Output each line of the data word for word, from the first through the line that holds "and one side is length [140, 270, 234, 285]", and leave off whatever follows.

Start of DATA TO PROCESS

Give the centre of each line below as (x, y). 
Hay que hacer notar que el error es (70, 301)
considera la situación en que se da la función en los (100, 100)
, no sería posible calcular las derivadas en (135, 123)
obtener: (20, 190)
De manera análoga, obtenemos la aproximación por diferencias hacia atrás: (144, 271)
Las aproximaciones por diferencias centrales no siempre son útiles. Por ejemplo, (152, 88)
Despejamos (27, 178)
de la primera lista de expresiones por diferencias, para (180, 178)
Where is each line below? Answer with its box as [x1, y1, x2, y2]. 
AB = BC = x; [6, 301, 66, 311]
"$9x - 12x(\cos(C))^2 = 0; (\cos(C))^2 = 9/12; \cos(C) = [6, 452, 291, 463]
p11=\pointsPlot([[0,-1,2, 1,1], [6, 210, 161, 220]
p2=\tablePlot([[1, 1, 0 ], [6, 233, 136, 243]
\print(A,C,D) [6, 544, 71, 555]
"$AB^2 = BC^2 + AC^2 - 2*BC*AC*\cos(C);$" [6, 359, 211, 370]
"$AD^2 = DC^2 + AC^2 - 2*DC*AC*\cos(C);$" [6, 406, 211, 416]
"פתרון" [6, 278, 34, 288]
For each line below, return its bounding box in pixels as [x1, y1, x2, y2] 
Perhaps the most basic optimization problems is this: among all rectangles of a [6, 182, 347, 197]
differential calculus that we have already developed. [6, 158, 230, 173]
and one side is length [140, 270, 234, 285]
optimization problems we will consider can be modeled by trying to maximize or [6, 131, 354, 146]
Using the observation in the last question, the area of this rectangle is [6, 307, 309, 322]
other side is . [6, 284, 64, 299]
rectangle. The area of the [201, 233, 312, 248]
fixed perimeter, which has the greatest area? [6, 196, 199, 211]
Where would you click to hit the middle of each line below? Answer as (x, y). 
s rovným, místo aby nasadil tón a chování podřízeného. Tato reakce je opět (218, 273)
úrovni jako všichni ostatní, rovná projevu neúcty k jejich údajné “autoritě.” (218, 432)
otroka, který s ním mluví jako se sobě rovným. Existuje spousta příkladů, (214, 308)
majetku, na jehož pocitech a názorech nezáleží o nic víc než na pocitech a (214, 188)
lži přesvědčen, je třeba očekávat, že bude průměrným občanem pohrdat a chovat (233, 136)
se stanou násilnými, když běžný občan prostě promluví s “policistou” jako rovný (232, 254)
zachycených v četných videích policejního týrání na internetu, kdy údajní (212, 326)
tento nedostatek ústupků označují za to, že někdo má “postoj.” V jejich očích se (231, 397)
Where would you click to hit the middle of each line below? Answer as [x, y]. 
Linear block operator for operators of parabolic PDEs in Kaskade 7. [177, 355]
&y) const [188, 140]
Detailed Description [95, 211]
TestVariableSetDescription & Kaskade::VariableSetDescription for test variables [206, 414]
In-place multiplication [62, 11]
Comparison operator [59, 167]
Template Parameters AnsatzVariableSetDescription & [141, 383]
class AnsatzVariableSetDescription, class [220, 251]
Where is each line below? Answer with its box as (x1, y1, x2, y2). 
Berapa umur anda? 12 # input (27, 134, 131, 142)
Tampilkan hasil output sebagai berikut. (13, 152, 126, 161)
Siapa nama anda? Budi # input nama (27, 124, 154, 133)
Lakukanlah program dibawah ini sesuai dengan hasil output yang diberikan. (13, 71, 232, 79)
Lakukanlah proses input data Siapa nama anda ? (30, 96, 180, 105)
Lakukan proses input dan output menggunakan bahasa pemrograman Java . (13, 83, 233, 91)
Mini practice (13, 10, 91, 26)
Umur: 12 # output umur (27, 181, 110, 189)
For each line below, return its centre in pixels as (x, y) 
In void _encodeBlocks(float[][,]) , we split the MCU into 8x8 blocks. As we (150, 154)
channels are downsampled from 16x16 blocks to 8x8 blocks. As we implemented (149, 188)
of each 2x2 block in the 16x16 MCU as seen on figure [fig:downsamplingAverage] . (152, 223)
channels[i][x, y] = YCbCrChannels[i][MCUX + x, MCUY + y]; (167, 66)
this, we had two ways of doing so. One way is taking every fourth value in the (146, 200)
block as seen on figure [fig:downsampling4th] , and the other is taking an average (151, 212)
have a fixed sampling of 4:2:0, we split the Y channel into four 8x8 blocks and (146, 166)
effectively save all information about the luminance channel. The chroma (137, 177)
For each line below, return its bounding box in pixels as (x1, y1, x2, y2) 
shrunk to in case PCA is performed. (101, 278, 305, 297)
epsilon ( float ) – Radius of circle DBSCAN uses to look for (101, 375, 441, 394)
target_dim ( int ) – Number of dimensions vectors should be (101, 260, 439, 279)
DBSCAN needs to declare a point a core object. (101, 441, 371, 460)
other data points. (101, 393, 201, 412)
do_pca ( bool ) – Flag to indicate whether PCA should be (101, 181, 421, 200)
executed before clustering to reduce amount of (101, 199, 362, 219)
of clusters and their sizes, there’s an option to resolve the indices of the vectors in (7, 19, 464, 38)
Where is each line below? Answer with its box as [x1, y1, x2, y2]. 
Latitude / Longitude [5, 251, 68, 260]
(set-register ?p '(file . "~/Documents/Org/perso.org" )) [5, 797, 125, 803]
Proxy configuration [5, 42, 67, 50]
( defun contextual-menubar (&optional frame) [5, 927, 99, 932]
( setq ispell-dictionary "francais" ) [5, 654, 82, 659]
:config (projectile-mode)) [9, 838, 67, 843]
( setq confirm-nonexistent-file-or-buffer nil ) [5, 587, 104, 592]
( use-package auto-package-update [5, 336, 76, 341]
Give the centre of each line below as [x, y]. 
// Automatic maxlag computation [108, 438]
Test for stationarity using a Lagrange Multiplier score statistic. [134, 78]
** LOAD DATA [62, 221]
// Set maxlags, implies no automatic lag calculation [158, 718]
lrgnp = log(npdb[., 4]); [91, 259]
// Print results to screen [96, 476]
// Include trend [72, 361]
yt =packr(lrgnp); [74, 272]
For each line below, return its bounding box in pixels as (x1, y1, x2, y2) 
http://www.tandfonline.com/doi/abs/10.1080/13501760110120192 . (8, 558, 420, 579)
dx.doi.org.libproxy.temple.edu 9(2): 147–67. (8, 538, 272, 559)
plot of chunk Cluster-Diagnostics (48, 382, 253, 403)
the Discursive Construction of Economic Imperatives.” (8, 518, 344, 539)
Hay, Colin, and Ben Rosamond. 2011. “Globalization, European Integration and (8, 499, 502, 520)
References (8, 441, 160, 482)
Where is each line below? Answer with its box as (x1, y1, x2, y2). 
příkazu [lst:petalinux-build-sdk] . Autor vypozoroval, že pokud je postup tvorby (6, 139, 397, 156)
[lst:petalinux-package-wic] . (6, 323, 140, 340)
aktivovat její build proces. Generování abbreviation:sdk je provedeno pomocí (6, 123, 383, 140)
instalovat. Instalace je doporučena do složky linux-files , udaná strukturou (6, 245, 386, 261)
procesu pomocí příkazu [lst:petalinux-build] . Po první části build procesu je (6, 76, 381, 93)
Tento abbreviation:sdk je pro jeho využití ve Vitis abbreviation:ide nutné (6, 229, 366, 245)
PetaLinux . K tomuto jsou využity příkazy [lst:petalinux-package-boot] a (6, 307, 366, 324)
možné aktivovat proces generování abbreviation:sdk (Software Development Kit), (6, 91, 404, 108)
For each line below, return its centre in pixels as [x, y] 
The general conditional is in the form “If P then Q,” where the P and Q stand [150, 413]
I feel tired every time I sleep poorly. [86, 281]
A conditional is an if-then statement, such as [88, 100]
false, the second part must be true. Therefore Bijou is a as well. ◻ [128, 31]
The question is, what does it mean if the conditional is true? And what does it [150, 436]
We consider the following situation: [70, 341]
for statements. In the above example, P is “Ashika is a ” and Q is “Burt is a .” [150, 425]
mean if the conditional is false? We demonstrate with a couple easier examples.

End of DATA TO PROCESS

ANSWER TO THIS TASK:
Give the centre of each line below as (x, y). 
Hay que hacer notar que el error es (70, 301)
considera la situación en que se da la función en los (100, 100)
, no sería posible calcular las derivadas en (135, 123)
obtener: (20, 190)
De manera análoga, obtenemos la aproximación por diferencias hacia atrás: (144, 271)
Las aproximaciones por diferencias centrales no siempre son útiles. Por ejemplo, (152, 88)
Despejamos (27, 178)
de la primera lista de expresiones por diferencias, para (180, 178)
Where is each line below? Answer with its box as [x1, y1, x2, y2]. 
AB = BC = x; [6, 301, 66, 311]
"$9x - 12x(\cos(C))^2 = 0; (\cos(C))^2 = 9/12; \cos(C) = [6, 452, 291, 463]
p11=\pointsPlot([[0,-1,2, 1,1], [6, 210, 161, 220]
p2=\tablePlot([[1, 1, 0 ], [6, 233, 136, 243]
\print(A,C,D) [6, 544, 71, 555]
"$AB^2 = BC^2 + AC^2 - 2*BC*AC*\cos(C);$" [6, 359, 211, 370]
"$AD^2 = DC^2 + AC^2 - 2*DC*AC*\cos(C);$" [6, 406, 211, 416]
"פתרון" [6, 278, 34, 288]
For each line below, return its bounding box in pixels as [x1, y1, x2, y2] 
Perhaps the most basic optimization problems is this: among all rectangles of a [6, 182, 347, 197]
differential calculus that we have already developed. [6, 158, 230, 173]
and one side is length [140, 270, 234, 285]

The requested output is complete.